Record set Start Marker
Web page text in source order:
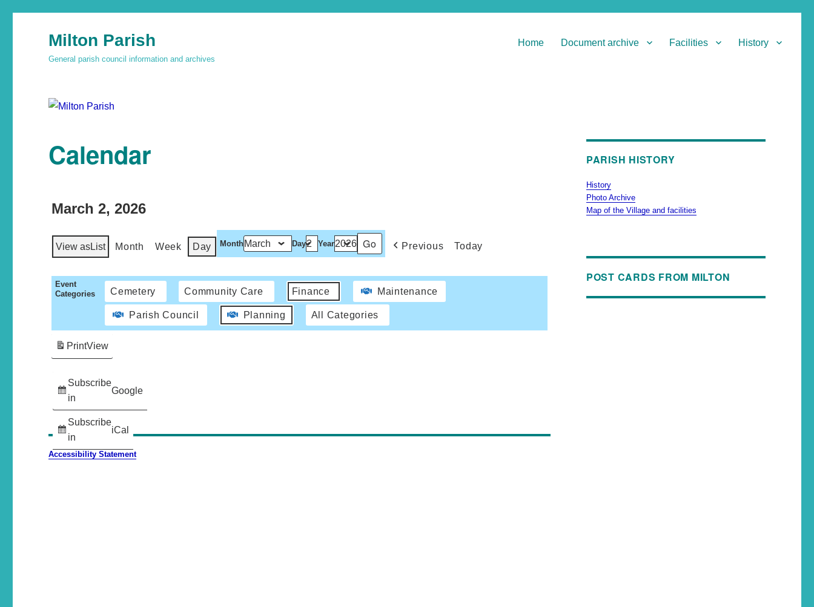
Milton Parish
General parish council information and archives
Home Document archive Facilities History
Calendar
March 2, 2026
View asList Month Week Day Month Day Year Previous Today
Event
Categories
Cemetery Community Care Finance Maintenance
Parish Council Planning All Categories
Subscribe
in
Google
Subscribe
in
iCal
PrintView
Accessibility Statement
PARISH HISTORY
History
Photo Archive
Map of the Village and facilities
POST CARDS FROM MILTON
Record set End Marker
Directions. Say how many lines in the preceding material include the word "Categories", with no other words in the reply.

Completed task. 2